The structure conversion routine of HQS Molecules makes use of the open-source cheminformatics software RDKit, whose source code is available on GitHub. Given the SMILES string or Molfile, an RDKit molecule object is created and hydrogen atoms are added explicitly if needed. Assuming a valid SMILES string is provided in the variable smiles, the most basic steps are shown in the following code snipped:

from rdkit.Chem import AllChem

mol = AllChem.MolFromSmiles(smiles)
molH = AllChem.AddHs(mol)

status = AllChem.EmbedMolecule(molH)

As can be seen in the code above, in a first step a molecule object is created (MolFromSmiles function), which contains 2D information about the molecule, such as the connectivity. Since most hydrogen atoms are implicit in skeletal formulas and not included in the 2D structure, but are indispensable for a 3D representation of the molecule, they need to be added in a second step (AddHs function). However, the central function for generating 3D structures is the EmbedMolecule, which returns 0 if the structure was generated successfully, and -1 otherwise. This function computes a "3D embedding" based on variants of a stochastic approach referred to as distance geometry (DG). DG differs from standard Monte Carlo or molecular dynamics techniques in that it directly generates structures to satisfy the geometric constraints of the model instead of searching (almost) the entire conformational space to find appropriate structures. As such, it can rapidly find one or more possible solutions but shares with other random methods the inability to guarantee finding all of them.

Metric Matrix Method

Distance geometry (DG) approach described above is based on the assumption that purely geometric constraints can describe all possible conformations of a molecule, for which upper and lower distance bounds for all pairs of atoms are determined and represented in a distance bounds matrix. However, the key element of the DG technique is the metric matrix, \(\mathbf{G}\), whose elements \(g_{ij}\) can be calculated from the vector product of the coordinates of atoms \(i\) and \(j\), \[ \mathbf{G} = \mathbf{XX}^\text{T} , \] where \(\mathbf{X}\) is a matrix containing the Cartesian coordinates of the atoms. \(\mathbf{G}\) is a square symmetric matrix, and as such it can be decomposed as \[ \mathbf{G} = \mathbf{VL}^2\mathbf{V}^\text{T} , \] where the elements of the diagonal matrix \(\mathbf{L}^2\) are the eigenvalues and the columns of \(\mathbf{V}\) are the eigenvectors of \(\mathbf{G}\). From the last two equations and the fact that \(\mathbf{L}\) has only diagonal entries it can be seen that \[ \mathbf{X} = \mathbf{VL} . \] This means that the Cartesian coordinates \(\mathbf{X}\) can be regenerated by multiplying the square root \(\mathbf{L}\) of the eigenvalues of \(\mathbf{G}\) with the eigenvectors \(\mathbf{V}\). It has thus been shown that it is possible to convert three-dimensional atomic coordinates to the metric matrix \(\mathbf{G}\) and then regenerate them from it.
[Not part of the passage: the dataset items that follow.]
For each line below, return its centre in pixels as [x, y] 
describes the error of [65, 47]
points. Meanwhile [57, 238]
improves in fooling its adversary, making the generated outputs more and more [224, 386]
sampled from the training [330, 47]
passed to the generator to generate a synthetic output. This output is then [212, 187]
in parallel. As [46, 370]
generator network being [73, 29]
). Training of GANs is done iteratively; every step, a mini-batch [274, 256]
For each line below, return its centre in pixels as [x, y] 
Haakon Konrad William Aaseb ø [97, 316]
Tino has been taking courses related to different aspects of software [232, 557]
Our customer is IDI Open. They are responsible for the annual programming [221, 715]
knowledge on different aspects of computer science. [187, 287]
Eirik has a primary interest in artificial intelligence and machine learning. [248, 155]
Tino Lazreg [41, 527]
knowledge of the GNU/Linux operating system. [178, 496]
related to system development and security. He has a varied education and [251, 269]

A crucial aspect in DG is that \(\mathbf{G}\) can also be derived directly from the distance matrix, \(\mathbf{D}\), in which each component \(d_{ij}\) is the distance between atoms \(i\) and \(j\). To this end, \(\mathbf{D}\) is first converted to \(\mathbf{D}_o\), where each element \(d_{io}\) is the distance between atom \( i \) and the center of mass \(o\), \[ d_{io}^2 = \frac1N \sum_{j=1}^{N} d_{ij}^2 - \frac{1}{N^2} \sum_{j=2}^{N} \sum_{k=1}^{j-1} d_{jk}^2 , \] where \(N\) is the number of atoms. \(\mathbf{G}\) can then be calculated using the cosine rule, \( g_{ij} = ( d_{io}^2 + d_{jo}^2 - d_{ij}^2 ) / 2 \), and as seen before, the Cartesian coordinates \(\mathbf{X}\) can be obtained from \(\mathbf{G}\).

Distance Bounds Matrix

Therefore, in order to get conformations of a molecule, it is necessary to provide a distance matrix, \(\mathbf{D}\). Its components can be derived from the distance bounds matrix, which, as stated previously, contains upper and lower distance bounds for all pairs of atoms in a given molecule, determining the geometric constraints of the DG technique. But how can one define those bounds?
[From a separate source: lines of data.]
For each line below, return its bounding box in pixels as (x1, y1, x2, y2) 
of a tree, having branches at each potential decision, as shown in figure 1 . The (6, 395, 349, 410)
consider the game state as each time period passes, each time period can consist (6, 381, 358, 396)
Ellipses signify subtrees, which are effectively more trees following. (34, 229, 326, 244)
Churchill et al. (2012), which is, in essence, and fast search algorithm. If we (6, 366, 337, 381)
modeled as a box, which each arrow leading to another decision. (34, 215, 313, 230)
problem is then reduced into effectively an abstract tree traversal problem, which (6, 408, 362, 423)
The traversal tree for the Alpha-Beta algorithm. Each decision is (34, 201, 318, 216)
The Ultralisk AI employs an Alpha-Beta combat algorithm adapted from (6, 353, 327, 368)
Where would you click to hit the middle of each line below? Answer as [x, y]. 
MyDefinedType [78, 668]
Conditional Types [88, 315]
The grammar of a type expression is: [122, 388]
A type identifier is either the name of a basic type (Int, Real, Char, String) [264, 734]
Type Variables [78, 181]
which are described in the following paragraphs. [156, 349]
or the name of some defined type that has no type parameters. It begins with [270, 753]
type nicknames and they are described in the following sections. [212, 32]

For example, imagine a square-shaped molecule with bond lengths of 1.0 Å. The upper and lower bounds for the neighboring atoms can thus be set to 1.0. Assuming that the atoms have van der Waals (vdW) radii of 0.25 Å, then all other lower bounds can be set to 0.5 (the default lower bound between any two atoms is the sum of of their vdW radii). However, the remaining upper bounds are not known, so a default of 100 is commonly chosen. This completes the entries of the distance bounds matrix, and a distance matrix \(\mathbf{D}\) can be generated from it by choosing distances randomly between the corresponding lower and upper bounds and entering them at appropriate places in \(\mathbf{D}\).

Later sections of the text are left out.